## TASK BRIEF
From the data, copy out every line in which the word "grey" appears.

==*==

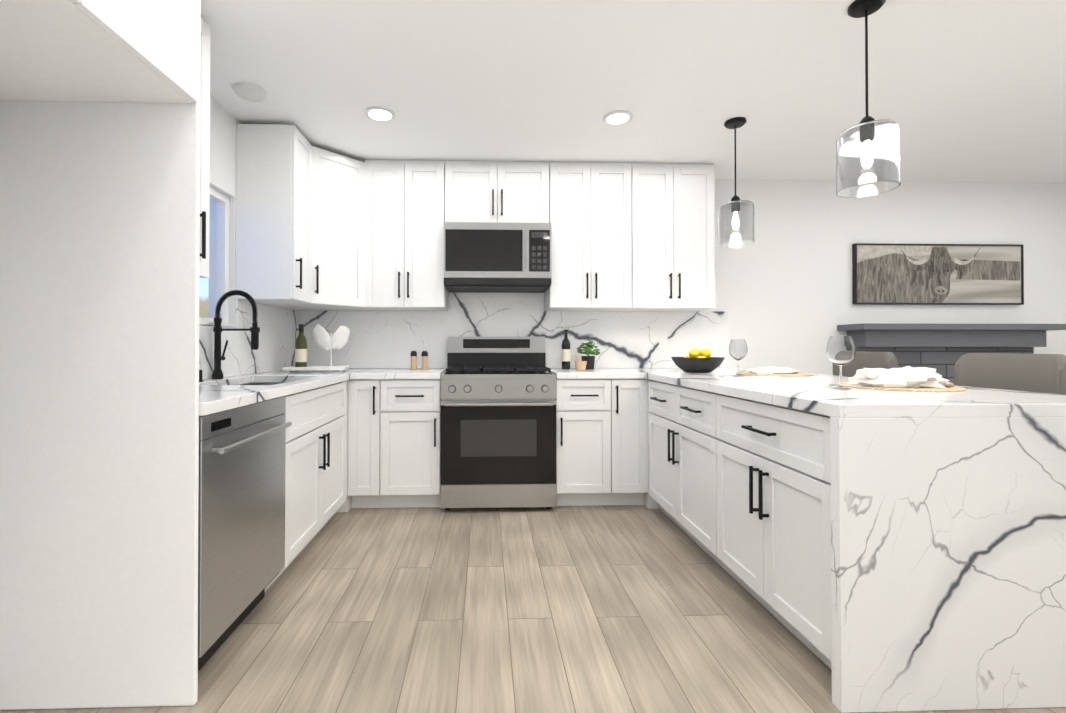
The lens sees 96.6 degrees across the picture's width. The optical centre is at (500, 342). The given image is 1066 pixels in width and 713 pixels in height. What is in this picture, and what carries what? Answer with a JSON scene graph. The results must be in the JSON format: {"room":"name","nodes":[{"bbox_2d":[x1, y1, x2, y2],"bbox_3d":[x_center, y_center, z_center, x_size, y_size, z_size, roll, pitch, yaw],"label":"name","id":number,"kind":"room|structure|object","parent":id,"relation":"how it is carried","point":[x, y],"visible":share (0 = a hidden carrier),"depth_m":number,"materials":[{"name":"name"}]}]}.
{"room":"kitchen","nodes":[
{"label":"kitchen","id":0,"kind":"room"},
{"bbox_2d":[205,96,240,327],"bbox_3d":[-1.574,-0.127,0.597,0.150,2.440,6.210,0,0,-2],"label":"wall","id":1,"kind":"structure","parent":0,"point":[222,124],"depth_m":2.77,"materials":[{"name":"paint"}]},
{"bbox_2d":[199,18,209,277],"bbox_3d":[-1.362,-0.788,1.706,0.341,1.040,0.500,0,0,-2],"label":"upper cabinet","id":2,"kind":"object","parent":1,"relation":"attached to","point":[205,29],"depth_m":1.92,"materials":[{"name":"white paint"}]},
{"bbox_2d":[199,186,236,326],"bbox_3d":[-1.587,-0.478,2.400,0.100,0.768,0.788,0,0,-2],"label":"window","id":3,"kind":"structure","parent":1,"relation":"in","point":[222,253],"depth_m":2.75,"materials":[{"name":"white"}]},
{"bbox_2d":[199,299,298,379],"bbox_3d":[-1.554,-0.034,2.571,0.012,0.453,2.250,0,0,-2],"label":"backsplash","id":4,"kind":"structure","parent":1,"relation":"attached to","point":[279,326],"depth_m":3.00,"materials":[{"name":"stone"}]},
{"bbox_2d":[236,124,314,305],"bbox_3d":[-1.386,-0.779,2.985,0.376,1.040,0.342,0,0,-2],"label":"upper cabinet","id":5,"kind":"object","parent":1,"relation":"attached to","point":[275,163],"depth_m":2.82,"materials":[{"name":"white paint"}]},
{"bbox_2d":[276,147,382,310],"bbox_3d":[-1.252,-0.776,3.392,0.668,1.040,0.669,0,0,-2],"label":"upper cabinet","id":6,"kind":"object","parent":1,"relation":"attached to","point":[318,229],"depth_m":3.28,"materials":[{"name":"white paint"}]},
{"bbox_2d":[0,505,1065,712],"bbox_3d":[1.934,1.124,0.689,7.170,0.060,6.550,0,0,-2],"label":"floor","id":7,"kind":"structure","parent":0,"point":[608,609],"depth_m":1.82,"materials":[{"name":"brown wood"}]},
{"bbox_2d":[0,0,200,709],"bbox_3d":[-1.191,-0.109,1.014,0.638,2.409,0.880,0,0,-2],"label":"tall cabinet","id":8,"kind":"object","parent":7,"relation":"on","point":[99,260],"visible":1,"depth_m":1.43,"materials":[{"name":"white paint"}]},
{"bbox_2d":[198,396,291,670],"bbox_3d":[-1.206,0.666,1.761,0.640,0.873,0.619,0,0,-2],"label":"dishwasher","id":9,"kind":"object","parent":7,"relation":"on","point":[241,527],"visible":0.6,"depth_m":1.68,"materials":[{"name":"silver metal"}]},
{"bbox_2d":[285,381,344,518],"bbox_3d":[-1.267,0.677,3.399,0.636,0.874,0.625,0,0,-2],"label":"base cabinet","id":10,"kind":"object","parent":7,"relation":"on","point":[315,439],"depth_m":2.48,"materials":[{"name":"white paint"}]},
{"bbox_2d":[199,369,358,415],"bbox_3d":[-1.246,0.213,2.586,0.630,0.040,2.266,0,0,-2],"label":"countertop","id":11,"kind":"structure","parent":10,"relation":"on","point":[223,394],"depth_m":2.11,"materials":[{"name":"stone"}]},
{"bbox_2d":[199,369,202,381],"bbox_3d":[-1.485,0.160,2.333,0.038,0.060,0.037,0,0,-2],"label":"air gap cap","id":12,"kind":"object","parent":11,"relation":"on","point":[200,376],"visible":0.5,"depth_m":2.33,"materials":[{"name":"black metal"}]},
{"bbox_2d":[212,290,259,378],"bbox_3d":[-1.408,-0.045,2.546,0.251,0.474,0.105,0,0,-2],"label":"faucet","id":13,"kind":"object","parent":11,"relation":"on","point":[254,330],"visible":1,"depth_m":2.51,"materials":[{"name":"black metal"}]},
{"bbox_2d":[241,382,285,384],"bbox_3d":[-1.244,0.341,2.470,0.440,0.216,0.730,0,0,-2],"label":"sink basin","id":14,"kind":"object","parent":11,"relation":"in","point":[264,383],"visible":0.08,"depth_m":2.82,"materials":[{"name":"silver metal"}]},
{"bbox_2d":[282,366,348,371],"bbox_3d":[-1.264,0.180,3.271,0.400,0.034,0.200,0,0,-10],"label":"tray","id":15,"kind":"object","parent":11,"relation":"on","point":[294,368],"visible":1,"depth_m":3.18,"materials":[{"name":"ceramic"}]},
{"bbox_2d":[295,324,306,366],"bbox_3d":[-1.374,0.024,3.268,0.078,0.306,0.078,0,0,-2],"label":"wine bottle","id":16,"kind":"object","parent":15,"relation":"on","point":[301,351],"visible":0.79,"depth_m":3.24,"materials":[{"name":"green glass"}]},
{"bbox_2d":[313,324,349,366],"bbox_3d":[-1.188,0.022,3.321,0.243,0.310,0.073,0,0,-2],"label":"sculpture","id":17,"kind":"object","parent":15,"relation":"on","point":[336,339],"visible":0.96,"depth_m":3.30,"materials":[{"name":"ceramic"}]},
{"bbox_2d":[345,379,392,511],"bbox_3d":[-0.874,0.677,3.412,0.269,0.874,0.625,0,0,-2],"label":"base cabinet","id":18,"kind":"object","parent":7,"relation":"on","point":[366,400],"depth_m":3.10,"materials":[{"name":"white paint"}]},
{"bbox_2d":[359,368,445,378],"bbox_3d":[-0.680,0.219,3.415,0.553,0.040,0.645,0,0,-2],"label":"countertop","id":19,"kind":"structure","parent":18,"relation":"on","point":[364,373],"depth_m":3.10,"materials":[{"name":"stone"}]},
{"bbox_2d":[410,351,416,369],"bbox_3d":[-0.642,0.129,3.511,0.050,0.140,0.050,0,0,-2],"label":"grinder","id":20,"kind":"object","parent":19,"relation":"on","point":[413,360],"visible":1,"depth_m":3.49,"materials":[{"name":"brown wood"}]},
{"bbox_2d":[421,351,427,369],"bbox_3d":[-0.562,0.129,3.514,0.050,0.140,0.050,0,0,-2],"label":"grinder","id":21,"kind":"object","parent":19,"relation":"on","point":[424,354],"visible":0.96,"depth_m":3.50,"materials":[{"name":"brown wood"}]},
{"bbox_2d":[389,379,441,507],"bbox_3d":[-0.631,0.677,3.420,0.455,0.874,0.625,0,0,-2],"label":"base cabinet","id":22,"kind":"object","parent":7,"relation":"on","point":[414,404],"depth_m":3.12,"materials":[{"name":"white paint"}]},
{"bbox_2d":[440,337,555,509],"bbox_3d":[-0.020,0.531,3.385,0.757,1.165,0.706,0,0,-2],"label":"range","id":23,"kind":"object","parent":7,"relation":"on","point":[498,422],"visible":1,"depth_m":3.10,"materials":[{"name":"silver metal"}]},
{"bbox_2d":[555,379,624,505],"bbox_3d":[0.574,0.678,3.458,0.430,0.874,0.625,0,0,-2],"label":"base cabinet","id":24,"kind":"object","parent":7,"relation":"on","point":[590,413],"depth_m":3.15,"materials":[{"name":"white paint"}]},
{"bbox_2d":[625,379,636,504],"bbox_3d":[0.824,0.678,3.466,0.312,0.874,0.625,0,0,-2],"label":"base cabinet","id":25,"kind":"object","parent":7,"relation":"on","point":[630,384],"depth_m":3.16,"materials":[{"name":"white paint"}]},
{"bbox_2d":[637,379,644,504],"bbox_3d":[1.253,0.678,3.457,0.666,0.874,0.670,0,0,-2],"label":"base cabinet","id":26,"kind":"object","parent":7,"relation":"on","point":[640,382],"depth_m":3.16,"materials":[{"name":"white paint"}]},
{"bbox_2d":[645,379,704,550],"bbox_3d":[1.299,0.672,2.668,0.626,0.874,1.040,0,0,-2],"label":"base cabinet","id":27,"kind":"object","parent":7,"relation":"on","point":[674,414],"depth_m":2.64,"materials":[{"name":"white paint"}]},
{"bbox_2d":[551,368,1065,712],"bbox_3d":[1.198,0.650,2.604,1.620,0.914,2.378,0,0,-2],"label":"countertop","id":28,"kind":"structure","parent":27,"relation":"on","point":[948,550],"depth_m":1.42,"materials":[{"name":"stone"}]},
{"bbox_2d":[562,330,569,368],"bbox_3d":[0.496,0.050,3.588,0.066,0.300,0.066,0,0,-2],"label":"wine bottle","id":29,"kind":"object","parent":28,"relation":"on","point":[565,353],"visible":0.98,"depth_m":3.56,"materials":[{"name":"black glass"}]},
{"bbox_2d":[574,354,586,369],"bbox_3d":[0.581,0.139,3.430,0.092,0.118,0.092,0,0,-2],"label":"mortar","id":30,"kind":"object","parent":28,"relation":"on","point":[580,365],"visible":1,"depth_m":3.40,"materials":[{"name":"brown wood"}]},
{"bbox_2d":[577,339,599,368],"bbox_3d":[0.671,0.084,3.596,0.182,0.232,0.192,0,0,-2],"label":"potted plant","id":31,"kind":"object","parent":28,"relation":"on","point":[588,351],"visible":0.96,"depth_m":3.56,"materials":[{"name":"green plant"}]},
{"bbox_2d":[671,348,724,372],"bbox_3d":[1.320,0.117,3.173,0.336,0.159,0.336,0,0,-2],"label":"bowl","id":32,"kind":"object","parent":28,"relation":"on","point":[703,362],"visible":1,"depth_m":3.08,"materials":[{"name":"black ceramic"}]},
{"bbox_2d":[729,339,747,376],"bbox_3d":[1.383,0.086,2.755,0.098,0.215,0.098,0,0,-2],"label":"wine glass","id":33,"kind":"object","parent":28,"relation":"on","point":[738,349],"visible":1,"depth_m":2.72,"materials":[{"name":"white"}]},
{"bbox_2d":[736,371,813,375],"bbox_3d":[1.698,0.192,2.945,0.420,0.006,0.420,0,0,-2],"label":"placemat","id":34,"kind":"object","parent":28,"relation":"on","point":[792,374],"visible":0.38,"depth_m":2.81,"materials":[{"name":"wicker"}]},
{"bbox_2d":[746,367,799,373],"bbox_3d":[1.700,0.168,2.942,0.313,0.038,0.214,0,0,-2],"label":"napkin","id":35,"kind":"object","parent":34,"relation":"on","point":[771,370],"visible":1,"depth_m":2.88,"materials":[{"name":"fabric"}]},
{"bbox_2d":[826,336,855,389],"bbox_3d":[1.389,0.080,1.935,0.098,0.215,0.098,0,0,-2],"label":"wine glass","id":36,"kind":"object","parent":28,"relation":"on","point":[840,352],"visible":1,"depth_m":1.91,"materials":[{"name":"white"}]},
{"bbox_2d":[837,382,966,391],"bbox_3d":[1.687,0.185,2.014,0.420,0.006,0.420,0,0,-2],"label":"placemat","id":37,"kind":"object","parent":28,"relation":"on","point":[930,389],"visible":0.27,"depth_m":1.87,"materials":[{"name":"wicker"}]},
{"bbox_2d":[848,366,954,387],"bbox_3d":[1.694,0.139,2.006,0.419,0.083,0.287,0,0,-2],"label":"napkin","id":38,"kind":"object","parent":37,"relation":"on","point":[909,377],"visible":1,"depth_m":1.94,"materials":[{"name":"fabric"}]},
{"bbox_2d":[705,391,831,669],"bbox_3d":[1.324,0.666,1.864,0.626,0.874,0.809,0,0,-2],"label":"base cabinet","id":39,"kind":"object","parent":7,"relation":"on","point":[737,489],"depth_m":1.76,"materials":[{"name":"white paint"}]},
{"bbox_2d":[833,351,897,376],"bbox_3d":[2.202,0.584,3.078,0.458,1.055,0.494,0,0,-2],"label":"stool","id":40,"kind":"object","parent":7,"relation":"on","point":[872,360],"visible":0.15,"depth_m":3.07,"materials":[{"name":"grey fabric"}]},
{"bbox_2d":[837,323,1065,384],"bbox_3d":[3.551,0.484,3.645,1.750,1.261,0.450,0,0,-2],"label":"fireplace mantel","id":41,"kind":"object","parent":7,"relation":"on","point":[941,349],"visible":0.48,"depth_m":3.69,"materials":[{"name":"grey brick"}]},
{"bbox_2d":[954,353,1065,394],"bbox_3d":[2.229,0.578,2.218,0.458,1.055,0.494,0,0,-2],"label":"stool","id":42,"kind":"object","parent":7,"relation":"on","point":[1042,373],"visible":0.15,"depth_m":2.22,"materials":[{"name":"grey fabric"}]},
{"bbox_2d":[201,0,1065,182],"bbox_3d":[1.934,-1.361,0.707,7.170,0.030,6.550,0,0,-2],"label":"ceiling","id":43,"kind":"structure","parent":0,"point":[966,90],"depth_m":2.40,"materials":[{"name":"paint"}]},
{"bbox_2d":[234,83,265,101],"bbox_3d":[-1.319,-1.316,2.499,0.150,0.032,0.150,0,0,-2],"label":"smoke detector","id":44,"kind":"object","parent":43,"relation":"attached to","point":[250,92],"visible":1,"depth_m":2.47,"materials":[{"name":"white plastic"}]},
{"bbox_2d":[365,106,395,121],"bbox_3d":[-0.697,-1.325,2.749,0.176,0.010,0.176,0,0,-2],"label":"recessed light","id":45,"kind":"object","parent":43,"relation":"in","point":[379,113],"visible":1,"depth_m":2.74,"materials":[{"name":"white plastic"}]},
{"bbox_2d":[603,110,632,124],"bbox_3d":[0.692,-1.324,2.794,0.176,0.010,0.176,0,0,-2],"label":"recessed light","id":46,"kind":"object","parent":43,"relation":"in","point":[619,117],"visible":1,"depth_m":2.79,"materials":[{"name":"white plastic"}]},
{"bbox_2d":[717,117,754,246],"bbox_3d":[1.411,-0.962,2.844,0.200,0.734,0.200,0,0,-2],"label":"pendant light","id":47,"kind":"object","parent":43,"relation":"hanging from","point":[735,221],"visible":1,"depth_m":2.77,"materials":[{"name":"clear glass"}]},
{"bbox_2d":[836,0,900,197],"bbox_3d":[1.442,-0.969,1.865,0.200,0.734,0.200,0,0,-2],"label":"pendant light","id":48,"kind":"object","parent":43,"relation":"hanging from","point":[867,155],"visible":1,"depth_m":1.81,"materials":[{"name":"clear glass"}]},
{"bbox_2d":[303,179,1065,374],"bbox_3d":[1.832,-0.102,3.897,7.170,2.440,0.150,0,0,-2],"label":"wall","id":49,"kind":"structure","parent":0,"point":[783,290],"depth_m":3.86,"materials":[{"name":"paint"}]},
{"bbox_2d":[371,160,447,310],"bbox_3d":[-0.717,-0.788,3.555,0.619,1.066,0.376,0,0,-2],"label":"upper cabinet","id":50,"kind":"object","parent":49,"relation":"attached to","point":[409,197],"depth_m":3.41,"materials":[{"name":"white paint"}]},
{"bbox_2d":[447,161,550,222],"bbox_3d":[-0.027,-1.085,3.598,0.759,0.471,0.340,0,0,-2],"label":"upper cabinet","id":51,"kind":"object","parent":49,"relation":"attached to","point":[477,191],"depth_m":3.43,"materials":[{"name":"white paint"}]},
{"bbox_2d":[444,222,551,292],"bbox_3d":[-0.024,-0.622,3.517,0.757,0.443,0.459,0,0,-2],"label":"over-the-range microwave","id":52,"kind":"object","parent":51,"relation":"attached to","point":[497,257],"visible":1,"depth_m":3.32,"materials":[{"name":"silver metal"}]},
{"bbox_2d":[299,293,727,367],"bbox_3d":[0.117,-0.098,3.757,3.428,0.597,0.015,0,0,-2],"label":"backsplash","id":53,"kind":"structure","parent":49,"relation":"attached to","point":[394,339],"depth_m":3.75,"materials":[{"name":"stone"}]},
{"bbox_2d":[659,334,667,348],"bbox_3d":[1.301,-0.011,3.784,0.070,0.115,0.007,0,0,-2],"label":"electrical outlet plate","id":54,"kind":"object","parent":53,"relation":"attached to","point":[663,341],"depth_m":3.78,"materials":[{"name":"plastic"}]},
{"bbox_2d":[544,162,642,310],"bbox_3d":[0.685,-0.787,3.618,0.661,1.066,0.340,0,0,-2],"label":"upper cabinet","id":55,"kind":"object","parent":49,"relation":"attached to","point":[597,208],"depth_m":3.45,"materials":[{"name":"white paint"}]},
{"bbox_2d":[635,163,714,310],"bbox_3d":[1.233,-0.787,3.635,0.677,1.066,0.340,0,0,-2],"label":"upper cabinet","id":56,"kind":"object","parent":49,"relation":"attached to","point":[679,199],"depth_m":3.47,"materials":[{"name":"white paint"}]},
{"bbox_2d":[852,243,1023,304],"bbox_3d":[3.567,-0.557,3.861,1.405,0.490,0.035,0,0,-2],"label":"framed art","id":57,"kind":"object","parent":49,"relation":"attached to","point":[937,274],"visible":1,"depth_m":3.85,"materials":[{"name":"paper"}]},
{"label":"outside","id":58,"kind":"structure","parent":0,"visible":0},
{"bbox_2d":[199,278,207,317],"bbox_3d":[-2.458,-0.543,2.438,0.001,2.700,4.800,0,0,-2],"label":"sky","id":59,"kind":"structure","parent":58,"point":[203,306],"depth_m":4.00,"materials":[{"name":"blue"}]}
]}

==*==

## RESULT OF THE EXERCISE
{"bbox_2d":[833,351,897,376],"bbox_3d":[2.202,0.584,3.078,0.458,1.055,0.494,0,0,-2],"label":"stool","id":40,"kind":"object","parent":7,"relation":"on","point":[872,360],"visible":0.15,"depth_m":3.07,"materials":[{"name":"grey fabric"}]},
{"bbox_2d":[837,323,1065,384],"bbox_3d":[3.551,0.484,3.645,1.750,1.261,0.450,0,0,-2],"label":"fireplace mantel","id":41,"kind":"object","parent":7,"relation":"on","point":[941,349],"visible":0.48,"depth_m":3.69,"materials":[{"name":"grey brick"}]},
{"bbox_2d":[954,353,1065,394],"bbox_3d":[2.229,0.578,2.218,0.458,1.055,0.494,0,0,-2],"label":"stool","id":42,"kind":"object","parent":7,"relation":"on","point":[1042,373],"visible":0.15,"depth_m":2.22,"materials":[{"name":"grey fabric"}]},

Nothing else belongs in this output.